Despite a growing number of users, car sharing is not expected to displace private automobiles any time soon, causing the German government to come up with new incentives for collective models in the hopes of promoting sustainable transportation. EURACTIV Germany reports.
Around one million car drivers in Germany use the services of various car sharing providers. But personal automobiles will not be phased out by shared cars in the next few years, a recent study suggests. Research was conducted by TÜV Rheinland, an international technical service provider, Automobile Security Testing (Fahrzeugsicherheitsprüfung) and the Cologne-based consulting firm BBE Automotive.
According to BBE’s predictions, the car sharing market will double by the year 2020, if current conditions continue, reaching around 2 million users. With help from incentives policies, a permanent place in mobility portals, networking of various providers via apps, and expansion of corporate car sharing (use of company vehicle fleets by employees), the number of users could even grow to around 3 million.
Theoretically, car sharing offers enormous commercial potential: around 60 million of around 80.7 million Germans are at a “driving age”, over 18 years of age. Of these, around 75% have a driving license. But as surveys suggest, only 16% of 45 million car drivers can imagine giving up their own car and completely relying on car sharing.
Currently only 1.7% (almost 1 million) of driving license holders make use of car sharing offers. About 5% of these regularly abandon the service. More than 50% do not use the offer more than once per month and 28% are registered with multiple providers.
The BBE’s analyses also reveal that 66% continue to use their own car on the way to work. Only 34% see car sharing as a possible alternative.
The study also sought to determine the profile of an average car sharer.
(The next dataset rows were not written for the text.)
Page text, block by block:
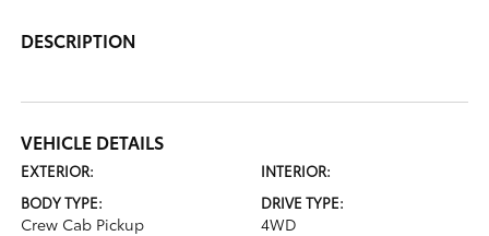
DESCRIPTION
VEHICLE DETAILS
EXTERIOR:
INTERIOR:
BODY TYPE:
Crew Cab Pickup
DRIVE TYPE:
4WD

According to the research, 85% of current users also own bicycles, 51% do not have a car in their household, 65% are between 35 and 59, 80% have at least their A-levels, 66% have a net income of more than €3,000 and 74% are men. The car sharing target group are primarily the so-called Digital Immigrants and Digital Natives.
Over the weekend, the German government announced its intention to promote communal cars with special privileges.
A law “prioritising” car sharing automobiles is currently being fleshed out, said a spokesperson for Transportation Minister Alexander Dobrindt on Saturday (10 January) in Berlin. But the content and a concrete schedule have not yet been determined, she said.
A Frankfurter Allgemeine report referred to an internal list of the government’s planned projects. It included plans for special parking spaces – similar to those for taxis. In addition, municipalities will be able to decide whether to do away with parking fees altogether for shared cars.
The government justified these measures, indicating the particular significance of car sharing for sustainable metropolitan and regional traffic.
The transportation sector is responsible for 24% of all CO2 emissions in the EU. The road sector, alone, makes up 72% of transportation emissions in Europe.
Shortly after Christmas, Dobrindt also announced his intention to make the purchase of electric cars more attractive by creating a comprehensive network of electric charging stations at highway rest stops. The government’s concrete target is to have one million electric cars on German roads by the year 2020.
Passenger cars alone are responsible for around 12% of total EU emissions of carbon dioxide (CO2), the main greenhouse gas.
In 2007, the EU proposed legislation setting emission performance standards for new cars, which was adopted in 2009 by the European Parliament and the EU Council of Ministers.
The Cars Regulation set the average fleet emissions to be achieved by all new cars at 130 grams of CO2 per km (g/km) by 2015 – with the target phased in from 2012.